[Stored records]
┌──
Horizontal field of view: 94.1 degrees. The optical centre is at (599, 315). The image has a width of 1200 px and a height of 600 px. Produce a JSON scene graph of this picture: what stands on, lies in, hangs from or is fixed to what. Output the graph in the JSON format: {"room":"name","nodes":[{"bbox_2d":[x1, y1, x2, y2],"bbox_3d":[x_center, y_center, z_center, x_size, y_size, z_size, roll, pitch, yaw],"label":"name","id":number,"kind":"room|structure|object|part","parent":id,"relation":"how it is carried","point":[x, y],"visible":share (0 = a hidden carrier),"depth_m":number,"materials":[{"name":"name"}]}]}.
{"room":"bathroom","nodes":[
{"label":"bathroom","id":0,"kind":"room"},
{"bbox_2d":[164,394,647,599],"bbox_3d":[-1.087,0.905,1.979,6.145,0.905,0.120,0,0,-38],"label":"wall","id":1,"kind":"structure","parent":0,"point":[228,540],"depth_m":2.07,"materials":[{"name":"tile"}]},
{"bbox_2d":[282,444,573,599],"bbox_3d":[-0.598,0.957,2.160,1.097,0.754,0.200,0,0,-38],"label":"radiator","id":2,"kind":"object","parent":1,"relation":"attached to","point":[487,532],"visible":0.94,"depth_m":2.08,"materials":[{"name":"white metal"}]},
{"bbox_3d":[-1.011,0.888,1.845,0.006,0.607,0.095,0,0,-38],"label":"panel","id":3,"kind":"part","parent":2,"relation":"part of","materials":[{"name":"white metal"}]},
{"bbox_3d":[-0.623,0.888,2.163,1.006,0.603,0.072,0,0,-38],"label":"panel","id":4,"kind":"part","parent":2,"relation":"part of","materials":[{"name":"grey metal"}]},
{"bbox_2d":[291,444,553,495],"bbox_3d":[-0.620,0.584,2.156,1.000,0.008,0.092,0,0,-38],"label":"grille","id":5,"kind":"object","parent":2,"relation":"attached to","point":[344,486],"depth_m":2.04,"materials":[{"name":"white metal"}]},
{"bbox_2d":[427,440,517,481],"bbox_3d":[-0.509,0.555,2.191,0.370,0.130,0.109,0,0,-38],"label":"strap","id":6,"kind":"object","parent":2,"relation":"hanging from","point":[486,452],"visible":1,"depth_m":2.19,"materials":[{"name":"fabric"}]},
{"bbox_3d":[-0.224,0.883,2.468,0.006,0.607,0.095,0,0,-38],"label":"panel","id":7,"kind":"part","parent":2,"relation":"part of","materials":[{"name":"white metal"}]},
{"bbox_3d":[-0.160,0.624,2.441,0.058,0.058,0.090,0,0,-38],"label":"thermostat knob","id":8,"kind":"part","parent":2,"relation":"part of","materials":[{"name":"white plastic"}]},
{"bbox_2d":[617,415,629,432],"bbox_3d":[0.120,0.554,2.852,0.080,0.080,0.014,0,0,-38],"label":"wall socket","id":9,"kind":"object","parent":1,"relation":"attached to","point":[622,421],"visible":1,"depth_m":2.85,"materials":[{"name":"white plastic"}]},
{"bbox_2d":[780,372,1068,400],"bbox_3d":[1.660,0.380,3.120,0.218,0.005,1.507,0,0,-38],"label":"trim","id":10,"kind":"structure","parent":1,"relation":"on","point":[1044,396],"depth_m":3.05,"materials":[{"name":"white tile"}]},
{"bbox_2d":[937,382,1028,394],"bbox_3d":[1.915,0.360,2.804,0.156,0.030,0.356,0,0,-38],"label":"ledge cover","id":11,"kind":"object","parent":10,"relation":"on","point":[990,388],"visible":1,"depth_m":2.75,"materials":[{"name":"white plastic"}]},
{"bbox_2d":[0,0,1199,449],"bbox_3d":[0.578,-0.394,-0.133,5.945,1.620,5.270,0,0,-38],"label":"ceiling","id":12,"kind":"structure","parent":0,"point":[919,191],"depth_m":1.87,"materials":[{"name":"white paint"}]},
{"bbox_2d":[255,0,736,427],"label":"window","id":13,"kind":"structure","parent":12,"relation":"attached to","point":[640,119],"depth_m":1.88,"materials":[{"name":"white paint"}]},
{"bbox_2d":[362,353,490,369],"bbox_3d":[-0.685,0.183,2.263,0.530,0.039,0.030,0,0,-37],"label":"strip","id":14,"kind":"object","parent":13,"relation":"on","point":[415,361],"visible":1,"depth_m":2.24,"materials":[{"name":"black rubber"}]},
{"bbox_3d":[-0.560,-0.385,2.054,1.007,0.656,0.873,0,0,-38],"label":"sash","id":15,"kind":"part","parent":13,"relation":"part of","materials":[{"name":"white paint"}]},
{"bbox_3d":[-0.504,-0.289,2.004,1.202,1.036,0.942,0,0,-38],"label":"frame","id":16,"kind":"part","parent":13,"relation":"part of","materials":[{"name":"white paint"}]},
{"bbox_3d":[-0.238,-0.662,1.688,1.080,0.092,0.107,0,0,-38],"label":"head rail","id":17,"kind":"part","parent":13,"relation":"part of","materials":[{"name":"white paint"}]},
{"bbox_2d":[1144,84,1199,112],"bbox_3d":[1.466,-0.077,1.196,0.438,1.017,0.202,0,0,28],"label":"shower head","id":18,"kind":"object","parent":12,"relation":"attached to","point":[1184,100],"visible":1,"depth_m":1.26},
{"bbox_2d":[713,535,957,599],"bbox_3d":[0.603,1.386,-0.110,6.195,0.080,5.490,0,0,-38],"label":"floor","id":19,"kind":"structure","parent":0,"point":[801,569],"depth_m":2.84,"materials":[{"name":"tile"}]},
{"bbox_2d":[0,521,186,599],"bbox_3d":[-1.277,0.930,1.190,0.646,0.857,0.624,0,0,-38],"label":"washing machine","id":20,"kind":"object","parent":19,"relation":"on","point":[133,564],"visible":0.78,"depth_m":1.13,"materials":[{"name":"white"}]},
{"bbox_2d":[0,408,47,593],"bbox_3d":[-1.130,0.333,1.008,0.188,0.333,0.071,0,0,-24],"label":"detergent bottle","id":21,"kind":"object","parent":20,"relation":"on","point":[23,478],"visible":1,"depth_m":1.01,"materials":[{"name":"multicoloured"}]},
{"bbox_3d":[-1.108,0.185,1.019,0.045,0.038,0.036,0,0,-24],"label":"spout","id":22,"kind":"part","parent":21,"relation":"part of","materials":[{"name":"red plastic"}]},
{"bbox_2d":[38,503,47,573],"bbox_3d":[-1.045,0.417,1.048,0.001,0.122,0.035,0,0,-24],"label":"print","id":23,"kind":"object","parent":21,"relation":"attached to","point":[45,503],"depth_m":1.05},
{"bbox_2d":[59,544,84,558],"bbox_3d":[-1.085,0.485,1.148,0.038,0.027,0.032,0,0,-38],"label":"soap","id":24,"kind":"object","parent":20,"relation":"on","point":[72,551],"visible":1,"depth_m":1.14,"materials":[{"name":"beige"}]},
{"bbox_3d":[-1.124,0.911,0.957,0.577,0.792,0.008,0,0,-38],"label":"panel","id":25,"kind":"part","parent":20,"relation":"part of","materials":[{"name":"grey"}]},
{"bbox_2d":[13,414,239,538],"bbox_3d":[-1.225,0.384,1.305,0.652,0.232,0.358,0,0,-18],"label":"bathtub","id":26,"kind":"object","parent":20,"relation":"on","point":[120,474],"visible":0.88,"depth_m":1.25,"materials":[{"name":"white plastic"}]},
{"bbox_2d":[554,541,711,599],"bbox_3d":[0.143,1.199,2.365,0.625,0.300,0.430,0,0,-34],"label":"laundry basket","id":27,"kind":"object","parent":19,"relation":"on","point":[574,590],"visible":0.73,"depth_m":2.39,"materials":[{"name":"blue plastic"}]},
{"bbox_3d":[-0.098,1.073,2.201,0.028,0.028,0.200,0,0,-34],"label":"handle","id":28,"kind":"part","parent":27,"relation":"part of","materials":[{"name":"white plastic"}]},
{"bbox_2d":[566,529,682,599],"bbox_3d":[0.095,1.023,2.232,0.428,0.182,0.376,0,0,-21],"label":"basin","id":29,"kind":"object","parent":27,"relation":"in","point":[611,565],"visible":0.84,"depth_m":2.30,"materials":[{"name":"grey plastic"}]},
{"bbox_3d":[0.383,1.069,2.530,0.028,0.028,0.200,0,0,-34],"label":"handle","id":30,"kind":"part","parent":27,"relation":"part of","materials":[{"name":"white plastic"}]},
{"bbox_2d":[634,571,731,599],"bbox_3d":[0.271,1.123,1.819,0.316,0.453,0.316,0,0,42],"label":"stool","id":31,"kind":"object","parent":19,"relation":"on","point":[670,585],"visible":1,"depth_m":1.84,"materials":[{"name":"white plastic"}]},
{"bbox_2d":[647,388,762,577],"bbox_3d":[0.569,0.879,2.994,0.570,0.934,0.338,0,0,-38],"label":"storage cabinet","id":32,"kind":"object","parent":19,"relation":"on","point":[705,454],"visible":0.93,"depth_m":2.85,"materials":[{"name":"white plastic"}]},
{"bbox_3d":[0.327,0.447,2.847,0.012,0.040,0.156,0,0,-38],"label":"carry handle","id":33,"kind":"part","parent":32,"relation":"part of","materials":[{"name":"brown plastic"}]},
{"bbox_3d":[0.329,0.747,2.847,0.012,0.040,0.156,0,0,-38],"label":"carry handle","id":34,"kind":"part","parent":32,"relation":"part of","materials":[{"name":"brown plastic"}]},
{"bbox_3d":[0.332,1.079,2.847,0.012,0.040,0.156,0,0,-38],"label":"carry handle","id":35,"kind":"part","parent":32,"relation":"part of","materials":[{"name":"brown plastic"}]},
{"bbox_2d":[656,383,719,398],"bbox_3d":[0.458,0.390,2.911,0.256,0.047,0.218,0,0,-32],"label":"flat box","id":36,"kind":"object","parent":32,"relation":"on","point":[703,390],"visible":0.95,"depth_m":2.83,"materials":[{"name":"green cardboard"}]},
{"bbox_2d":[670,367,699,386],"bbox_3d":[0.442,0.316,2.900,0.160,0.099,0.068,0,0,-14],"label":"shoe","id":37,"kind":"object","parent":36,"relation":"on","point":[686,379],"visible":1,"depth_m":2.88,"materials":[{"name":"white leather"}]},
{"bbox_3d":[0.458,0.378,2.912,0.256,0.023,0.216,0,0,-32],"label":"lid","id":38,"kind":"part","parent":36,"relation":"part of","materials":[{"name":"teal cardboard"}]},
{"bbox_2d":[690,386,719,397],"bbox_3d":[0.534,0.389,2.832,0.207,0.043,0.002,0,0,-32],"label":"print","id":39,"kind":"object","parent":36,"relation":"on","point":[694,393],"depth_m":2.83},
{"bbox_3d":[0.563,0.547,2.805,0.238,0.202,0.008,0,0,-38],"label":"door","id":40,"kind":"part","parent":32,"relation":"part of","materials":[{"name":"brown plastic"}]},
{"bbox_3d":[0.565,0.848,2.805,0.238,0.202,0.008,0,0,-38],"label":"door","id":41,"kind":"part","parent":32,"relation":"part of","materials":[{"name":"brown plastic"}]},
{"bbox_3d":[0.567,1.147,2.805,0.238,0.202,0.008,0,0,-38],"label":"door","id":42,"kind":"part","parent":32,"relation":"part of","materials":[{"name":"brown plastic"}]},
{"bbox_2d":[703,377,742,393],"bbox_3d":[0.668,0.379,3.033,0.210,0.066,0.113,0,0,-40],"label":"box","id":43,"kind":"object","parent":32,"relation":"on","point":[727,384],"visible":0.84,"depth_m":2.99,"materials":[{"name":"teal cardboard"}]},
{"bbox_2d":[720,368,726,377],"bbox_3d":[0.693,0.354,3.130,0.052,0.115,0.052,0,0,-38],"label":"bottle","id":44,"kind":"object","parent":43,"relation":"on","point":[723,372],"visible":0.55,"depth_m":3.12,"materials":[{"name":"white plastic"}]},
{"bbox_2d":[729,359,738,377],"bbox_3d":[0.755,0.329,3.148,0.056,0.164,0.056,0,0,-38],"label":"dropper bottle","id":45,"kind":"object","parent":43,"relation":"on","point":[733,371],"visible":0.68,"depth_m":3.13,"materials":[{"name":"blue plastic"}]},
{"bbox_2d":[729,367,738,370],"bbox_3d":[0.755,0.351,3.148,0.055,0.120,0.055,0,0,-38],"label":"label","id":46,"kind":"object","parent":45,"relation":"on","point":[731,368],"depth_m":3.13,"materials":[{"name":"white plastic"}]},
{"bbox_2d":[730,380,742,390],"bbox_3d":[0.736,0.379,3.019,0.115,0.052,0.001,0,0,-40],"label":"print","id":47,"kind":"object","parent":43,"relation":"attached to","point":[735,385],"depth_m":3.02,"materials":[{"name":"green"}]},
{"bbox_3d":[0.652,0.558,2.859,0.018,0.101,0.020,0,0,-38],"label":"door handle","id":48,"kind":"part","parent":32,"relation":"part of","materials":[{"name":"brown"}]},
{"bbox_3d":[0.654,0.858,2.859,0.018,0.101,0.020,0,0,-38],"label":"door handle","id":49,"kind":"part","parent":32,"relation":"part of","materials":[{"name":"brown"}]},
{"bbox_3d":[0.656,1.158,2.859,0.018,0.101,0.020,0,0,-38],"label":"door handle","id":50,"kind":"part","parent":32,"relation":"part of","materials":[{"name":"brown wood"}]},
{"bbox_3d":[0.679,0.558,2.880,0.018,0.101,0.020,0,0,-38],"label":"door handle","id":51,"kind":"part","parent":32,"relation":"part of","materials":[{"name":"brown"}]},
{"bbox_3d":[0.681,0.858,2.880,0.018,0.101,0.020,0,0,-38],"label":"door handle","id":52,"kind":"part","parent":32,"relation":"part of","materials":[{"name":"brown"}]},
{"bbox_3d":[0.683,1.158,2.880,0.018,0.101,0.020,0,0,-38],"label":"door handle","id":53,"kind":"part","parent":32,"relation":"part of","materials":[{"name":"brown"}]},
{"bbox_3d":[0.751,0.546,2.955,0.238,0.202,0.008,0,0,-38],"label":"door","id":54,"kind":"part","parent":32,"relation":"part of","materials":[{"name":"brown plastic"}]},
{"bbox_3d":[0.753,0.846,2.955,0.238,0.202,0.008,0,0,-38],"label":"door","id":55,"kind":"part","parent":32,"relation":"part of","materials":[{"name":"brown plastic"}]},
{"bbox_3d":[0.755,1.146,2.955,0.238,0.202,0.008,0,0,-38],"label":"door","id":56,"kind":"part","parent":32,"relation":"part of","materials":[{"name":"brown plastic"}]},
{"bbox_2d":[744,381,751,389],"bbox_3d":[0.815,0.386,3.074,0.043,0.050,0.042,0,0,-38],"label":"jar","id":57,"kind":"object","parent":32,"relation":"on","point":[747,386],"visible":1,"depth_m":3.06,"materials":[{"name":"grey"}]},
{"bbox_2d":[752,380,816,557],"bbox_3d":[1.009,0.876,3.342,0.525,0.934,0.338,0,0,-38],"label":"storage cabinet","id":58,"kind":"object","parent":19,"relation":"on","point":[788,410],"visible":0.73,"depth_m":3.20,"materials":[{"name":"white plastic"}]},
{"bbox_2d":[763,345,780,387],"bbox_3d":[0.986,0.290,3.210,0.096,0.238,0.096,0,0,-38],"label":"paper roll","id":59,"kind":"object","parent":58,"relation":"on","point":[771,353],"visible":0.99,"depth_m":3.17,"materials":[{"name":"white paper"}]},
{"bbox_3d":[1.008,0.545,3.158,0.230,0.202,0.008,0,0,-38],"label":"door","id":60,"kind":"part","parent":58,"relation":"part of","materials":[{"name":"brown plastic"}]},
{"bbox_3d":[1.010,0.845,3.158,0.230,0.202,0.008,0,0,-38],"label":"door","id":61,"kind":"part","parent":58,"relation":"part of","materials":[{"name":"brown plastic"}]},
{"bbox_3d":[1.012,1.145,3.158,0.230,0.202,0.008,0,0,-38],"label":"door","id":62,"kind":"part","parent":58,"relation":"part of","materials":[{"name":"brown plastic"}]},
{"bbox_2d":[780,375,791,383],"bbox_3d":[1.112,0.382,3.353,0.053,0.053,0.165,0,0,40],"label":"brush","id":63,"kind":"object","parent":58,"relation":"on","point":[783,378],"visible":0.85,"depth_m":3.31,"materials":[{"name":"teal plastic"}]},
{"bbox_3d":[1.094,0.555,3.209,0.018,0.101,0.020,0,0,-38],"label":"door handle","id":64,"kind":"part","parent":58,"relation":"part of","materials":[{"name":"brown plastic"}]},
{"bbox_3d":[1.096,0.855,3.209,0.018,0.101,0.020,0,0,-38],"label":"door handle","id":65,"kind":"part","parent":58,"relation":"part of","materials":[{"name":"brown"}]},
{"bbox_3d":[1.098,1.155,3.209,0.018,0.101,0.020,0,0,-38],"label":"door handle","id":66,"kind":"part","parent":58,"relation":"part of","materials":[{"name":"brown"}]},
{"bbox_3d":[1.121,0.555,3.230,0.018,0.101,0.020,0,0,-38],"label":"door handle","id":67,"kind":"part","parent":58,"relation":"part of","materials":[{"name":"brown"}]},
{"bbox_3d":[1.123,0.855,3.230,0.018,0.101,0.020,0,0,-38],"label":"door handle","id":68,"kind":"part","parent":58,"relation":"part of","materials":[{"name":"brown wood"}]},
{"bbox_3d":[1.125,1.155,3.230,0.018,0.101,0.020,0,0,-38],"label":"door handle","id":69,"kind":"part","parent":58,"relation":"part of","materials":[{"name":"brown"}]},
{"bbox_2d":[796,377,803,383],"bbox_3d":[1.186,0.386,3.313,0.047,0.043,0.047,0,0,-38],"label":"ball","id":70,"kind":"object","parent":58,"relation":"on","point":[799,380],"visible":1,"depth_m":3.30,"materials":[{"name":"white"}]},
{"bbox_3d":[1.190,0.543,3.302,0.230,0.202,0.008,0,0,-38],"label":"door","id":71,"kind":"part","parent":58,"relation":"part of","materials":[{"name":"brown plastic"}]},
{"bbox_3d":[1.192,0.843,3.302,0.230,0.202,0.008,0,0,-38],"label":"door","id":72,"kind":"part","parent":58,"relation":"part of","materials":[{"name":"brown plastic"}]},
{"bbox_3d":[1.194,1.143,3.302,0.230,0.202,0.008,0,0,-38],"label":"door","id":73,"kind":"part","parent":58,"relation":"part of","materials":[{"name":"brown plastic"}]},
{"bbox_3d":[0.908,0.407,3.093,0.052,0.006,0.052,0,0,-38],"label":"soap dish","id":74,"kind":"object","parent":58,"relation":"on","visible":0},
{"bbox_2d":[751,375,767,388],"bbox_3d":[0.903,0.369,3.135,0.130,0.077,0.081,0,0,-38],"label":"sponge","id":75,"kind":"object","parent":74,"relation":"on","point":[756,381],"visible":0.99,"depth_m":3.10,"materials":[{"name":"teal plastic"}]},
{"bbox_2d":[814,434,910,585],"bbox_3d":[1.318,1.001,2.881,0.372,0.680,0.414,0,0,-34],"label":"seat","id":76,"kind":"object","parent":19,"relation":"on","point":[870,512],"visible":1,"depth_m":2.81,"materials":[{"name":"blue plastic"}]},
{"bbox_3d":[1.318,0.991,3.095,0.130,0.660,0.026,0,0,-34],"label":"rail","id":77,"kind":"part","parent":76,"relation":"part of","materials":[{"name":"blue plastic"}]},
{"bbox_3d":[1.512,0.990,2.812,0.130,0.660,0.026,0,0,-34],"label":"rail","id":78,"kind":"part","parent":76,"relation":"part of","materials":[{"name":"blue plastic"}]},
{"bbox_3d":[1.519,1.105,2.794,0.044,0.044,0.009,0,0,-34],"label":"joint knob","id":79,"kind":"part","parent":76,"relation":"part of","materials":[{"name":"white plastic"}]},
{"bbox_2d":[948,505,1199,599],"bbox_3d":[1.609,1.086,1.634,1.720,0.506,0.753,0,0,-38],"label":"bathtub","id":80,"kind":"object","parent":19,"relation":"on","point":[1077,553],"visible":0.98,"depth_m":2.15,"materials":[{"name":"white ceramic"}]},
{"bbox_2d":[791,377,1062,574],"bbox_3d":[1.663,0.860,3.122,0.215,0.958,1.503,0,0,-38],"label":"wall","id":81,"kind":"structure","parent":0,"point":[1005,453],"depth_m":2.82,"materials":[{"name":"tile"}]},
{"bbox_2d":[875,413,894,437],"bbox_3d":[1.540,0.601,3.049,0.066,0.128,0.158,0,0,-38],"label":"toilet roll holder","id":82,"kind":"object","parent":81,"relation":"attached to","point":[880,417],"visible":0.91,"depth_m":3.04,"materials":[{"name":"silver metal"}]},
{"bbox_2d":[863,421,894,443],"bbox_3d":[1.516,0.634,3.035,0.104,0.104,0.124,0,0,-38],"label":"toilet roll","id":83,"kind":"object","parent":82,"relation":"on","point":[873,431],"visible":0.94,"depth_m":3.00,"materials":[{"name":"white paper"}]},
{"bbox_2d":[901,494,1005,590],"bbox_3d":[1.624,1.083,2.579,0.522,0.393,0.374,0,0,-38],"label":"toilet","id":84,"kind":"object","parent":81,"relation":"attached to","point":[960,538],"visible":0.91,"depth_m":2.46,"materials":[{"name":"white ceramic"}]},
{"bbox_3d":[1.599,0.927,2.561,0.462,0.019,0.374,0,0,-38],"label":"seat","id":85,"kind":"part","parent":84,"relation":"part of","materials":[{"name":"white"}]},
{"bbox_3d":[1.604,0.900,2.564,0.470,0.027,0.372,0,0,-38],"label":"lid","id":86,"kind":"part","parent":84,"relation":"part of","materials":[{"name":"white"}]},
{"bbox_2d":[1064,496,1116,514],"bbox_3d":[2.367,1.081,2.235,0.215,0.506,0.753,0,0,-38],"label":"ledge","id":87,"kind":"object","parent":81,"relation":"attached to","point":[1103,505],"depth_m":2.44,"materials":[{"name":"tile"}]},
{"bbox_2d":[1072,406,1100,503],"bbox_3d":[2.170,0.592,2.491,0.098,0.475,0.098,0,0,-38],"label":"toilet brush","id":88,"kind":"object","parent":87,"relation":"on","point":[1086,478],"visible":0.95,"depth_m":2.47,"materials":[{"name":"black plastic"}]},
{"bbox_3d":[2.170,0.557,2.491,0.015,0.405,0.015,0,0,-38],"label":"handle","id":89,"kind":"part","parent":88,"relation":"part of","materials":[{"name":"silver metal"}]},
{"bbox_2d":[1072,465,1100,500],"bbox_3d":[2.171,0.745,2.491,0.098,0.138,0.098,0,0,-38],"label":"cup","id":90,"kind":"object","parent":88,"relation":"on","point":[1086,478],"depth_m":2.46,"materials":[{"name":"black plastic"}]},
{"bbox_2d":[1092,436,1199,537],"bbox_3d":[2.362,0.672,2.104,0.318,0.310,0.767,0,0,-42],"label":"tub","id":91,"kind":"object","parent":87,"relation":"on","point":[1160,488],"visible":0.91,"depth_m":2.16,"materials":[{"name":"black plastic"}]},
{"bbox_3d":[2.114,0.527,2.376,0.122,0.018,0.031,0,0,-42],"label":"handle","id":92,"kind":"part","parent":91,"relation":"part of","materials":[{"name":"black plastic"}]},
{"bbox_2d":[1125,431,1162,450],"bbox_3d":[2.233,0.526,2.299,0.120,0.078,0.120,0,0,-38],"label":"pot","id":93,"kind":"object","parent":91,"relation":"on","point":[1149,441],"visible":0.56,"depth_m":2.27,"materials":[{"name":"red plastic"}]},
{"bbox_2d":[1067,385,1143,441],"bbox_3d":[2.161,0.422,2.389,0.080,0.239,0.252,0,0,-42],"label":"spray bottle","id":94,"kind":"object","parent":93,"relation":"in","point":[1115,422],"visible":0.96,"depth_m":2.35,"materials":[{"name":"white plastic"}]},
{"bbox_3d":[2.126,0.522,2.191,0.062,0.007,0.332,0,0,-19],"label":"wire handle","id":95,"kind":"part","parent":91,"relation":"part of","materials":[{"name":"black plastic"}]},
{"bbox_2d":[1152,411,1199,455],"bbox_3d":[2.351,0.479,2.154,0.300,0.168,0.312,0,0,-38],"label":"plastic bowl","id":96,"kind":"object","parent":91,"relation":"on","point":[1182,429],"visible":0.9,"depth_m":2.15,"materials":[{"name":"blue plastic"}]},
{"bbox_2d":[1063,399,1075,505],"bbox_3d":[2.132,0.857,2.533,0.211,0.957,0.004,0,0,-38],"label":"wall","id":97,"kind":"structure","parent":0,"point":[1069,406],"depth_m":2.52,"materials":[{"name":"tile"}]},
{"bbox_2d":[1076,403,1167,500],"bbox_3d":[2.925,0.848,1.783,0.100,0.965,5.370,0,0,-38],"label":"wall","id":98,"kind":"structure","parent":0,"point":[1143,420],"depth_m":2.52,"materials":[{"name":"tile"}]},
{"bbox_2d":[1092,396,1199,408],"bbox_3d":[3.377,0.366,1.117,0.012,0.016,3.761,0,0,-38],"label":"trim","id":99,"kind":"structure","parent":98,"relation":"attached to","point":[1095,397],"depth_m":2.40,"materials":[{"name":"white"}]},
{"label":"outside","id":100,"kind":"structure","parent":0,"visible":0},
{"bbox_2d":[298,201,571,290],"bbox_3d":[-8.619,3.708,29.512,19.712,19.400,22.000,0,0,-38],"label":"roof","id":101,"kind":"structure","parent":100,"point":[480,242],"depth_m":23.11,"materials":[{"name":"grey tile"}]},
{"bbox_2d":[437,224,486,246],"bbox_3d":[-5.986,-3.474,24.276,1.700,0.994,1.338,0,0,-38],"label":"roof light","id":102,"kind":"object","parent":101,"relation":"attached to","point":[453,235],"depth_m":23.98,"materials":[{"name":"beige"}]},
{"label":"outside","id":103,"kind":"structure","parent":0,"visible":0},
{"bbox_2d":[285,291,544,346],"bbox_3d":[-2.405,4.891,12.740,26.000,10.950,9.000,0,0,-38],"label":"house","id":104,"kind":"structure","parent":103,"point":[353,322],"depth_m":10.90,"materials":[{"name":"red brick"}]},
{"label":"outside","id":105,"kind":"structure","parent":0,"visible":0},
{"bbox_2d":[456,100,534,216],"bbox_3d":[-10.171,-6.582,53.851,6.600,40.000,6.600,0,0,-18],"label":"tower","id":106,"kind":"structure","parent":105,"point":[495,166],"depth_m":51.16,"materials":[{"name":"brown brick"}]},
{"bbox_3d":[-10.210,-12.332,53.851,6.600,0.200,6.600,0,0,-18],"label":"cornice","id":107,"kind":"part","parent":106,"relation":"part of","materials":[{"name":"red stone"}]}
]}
└──
(Directions for this task) A single figure is required: the number of lines in the entries above that include the word "from".

(Answer space) 2